## To do
Lines that include the string "Active" are the ones to copy from the entries below.

## Task inputs
--
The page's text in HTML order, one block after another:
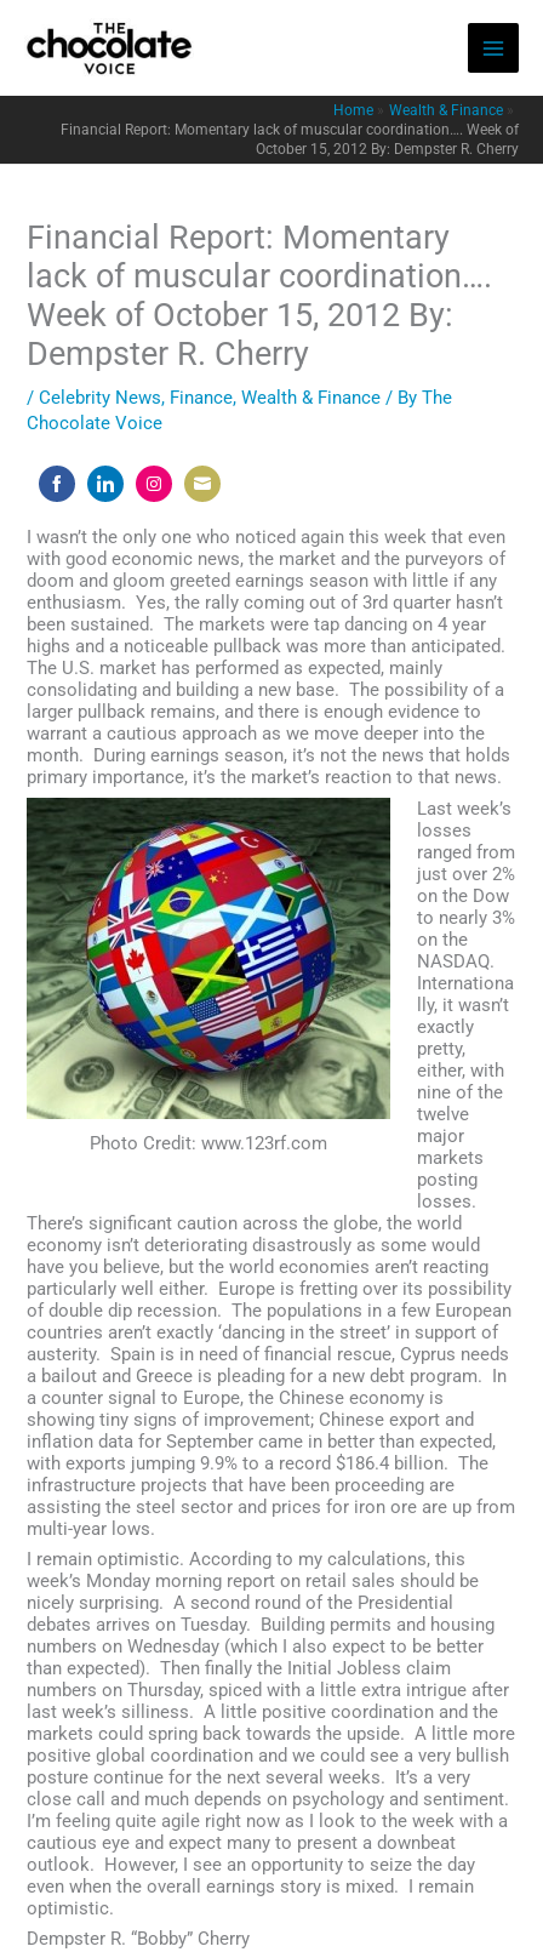
content
Home
Wealth & Finance
Financial Report: Momentary lack of muscular coordination…. Week of
October 15, 2012 By: Dempster R. Cherry
Financial Report: Momentary
lack of muscular coordination….
Week of October 15, 2012 By:
Dempster R. Cherry
/Celebrity News, Finance,Wealth & Finance / ByThe
Chocolate Voice
on
Facebook
on
LinkedIn
on
Instagram
on
Email
I wasn’t the only one who noticed again this week that even
with good economic news, the market and the purveyors of
doom and gloom greeted earnings season with little if any
enthusiasm. Yes, the rally coming out of 3rd quarter hasn’t
been sustained. The markets were tap dancing on 4 year
highs and a noticeable pullback was more than anticipated.
The U.S. market has performed as expected, mainly
consolidating and building a new base. The possibility of a
larger pullback remains, and there is enough evidence to
warrant a cautious approach as we move deeper into the
month. During earnings season, it’s not the news that holds
primary importance, it’s the market’s reaction to that news.
Photo Credit: www.123rf.com
Last week’s
losses
ranged from
just over 2%
on the Dow
to nearly 3%
on the
NASDAQ.
Internationa
lly, it wasn’t
exactly
pretty,
either, with
nine of the
twelve
major
markets
posting
losses.
There’s significant caution across the globe, the world
economy isn’t deteriorating disastrously as some would
have you believe, but the world economies aren’t reacting
particularly well either. Europe is fretting over its possibility
of double dip recession. The populations in a few European
countries aren’t exactly ‘dancing in the street’ in support of
austerity. Spain is in need of financial rescue, Cyprus needs
a bailout and Greece is pleading for a new debt program. In
a counter signal to Europe, the Chinese economy is
showing tiny signs of improvement; Chinese export and
inflation data for September came in better than expected,
with exports jumping 9.9% to a record $186.4 billion. The
infrastructure projects that have been proceeding are
assisting the steel sector and prices for iron ore are up from
multi-year lows.
I remain optimistic. According to my calculations, this
week’s Monday morning report on retail sales should be
nicely surprising. A second round of the Presidential
debates arrives on Tuesday. Building permits and housing
numbers on Wednesday (which I also expect to be better
than expected). Then finally the Initial Jobless claim
numbers on Thursday, spiced with a little extra intrigue after
last week’s silliness. A little positive coordination and the
markets could spring back towards the upside. A little more
positive global coordination and we could see a very bullish
posture continue for the next several weeks. It’s a very
close call and much depends on psychology and sentiment.
I’m feeling quite agile right now as I look to the week with a
cautious eye and expect many to present a downbeat
outlook. However, I see an opportunity to seize the day
even when the overall earnings story is mixed. I remain
optimistic.
Dempster R. “Bobby” Cherry
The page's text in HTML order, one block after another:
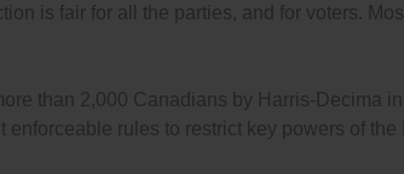
is fair for all the parties, and for voters.
than 2,000 Canadians by Harris-Decima
enforceable rules to restrict key powers of
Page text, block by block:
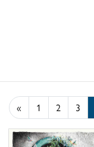
« 1 2 3
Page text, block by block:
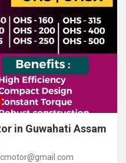
in Guwahati Assam
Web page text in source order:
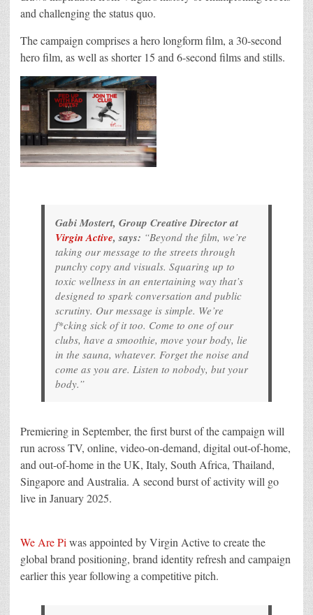
and challenging the status quo.
The campaign comprises a hero longform film, a 30-second
hero film, as well as shorter 15 and 6-second films and stills.
Gabi Mostert, Group Creative Director at
Virgin Active, says: “Beyond the film, we’re
taking our message to the streets through
punchy copy and visuals. Squaring up to
toxic wellness in an entertaining way that’s
designed to spark conversation and public
scrutiny. Our message is simple. We’re
f*cking sick of it too. Come to one of our
clubs, have a smoothie, move your body, lie
in the sauna, whatever. Forget the noise and
come as you are. Listen to nobody, but your
body.”
Premiering in September, the first burst of the campaign will
run across TV, online, video-on-demand, digital out-of-home,
and out-of-home in the UK, Italy, South Africa, Thailand,
Singapore and Australia. A second burst of activity will go
live in January 2025.
We Are Pi was appointed by Virgin Active to create the
global brand positioning, brand identity refresh and campaign
earlier this year following a competitive pitch.
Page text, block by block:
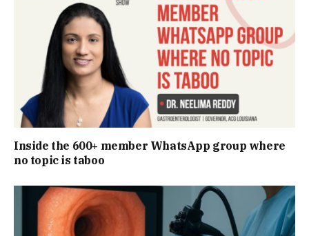
Inside the 600+ member WhatsApp group where
no topic is taboo
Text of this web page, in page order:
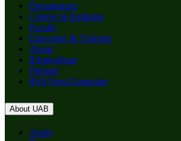
Departments
Centers & Institutes
Faculty
Education & Training
About
Birmingham
Patients
RSS Feed Generator
About UAB
Apply
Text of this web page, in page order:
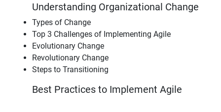
Understanding Organizational Change
Types of Change
Top 3 Challenges of Implementing Agile
Evolutionary Change
Revolutionary Change
Steps to Transitioning
Best Practices to Implement Agile
--
## Exercise answer
Virgin Active, says: “Beyond the film, we’re
We Are Pi was appointed by Virgin Active to create the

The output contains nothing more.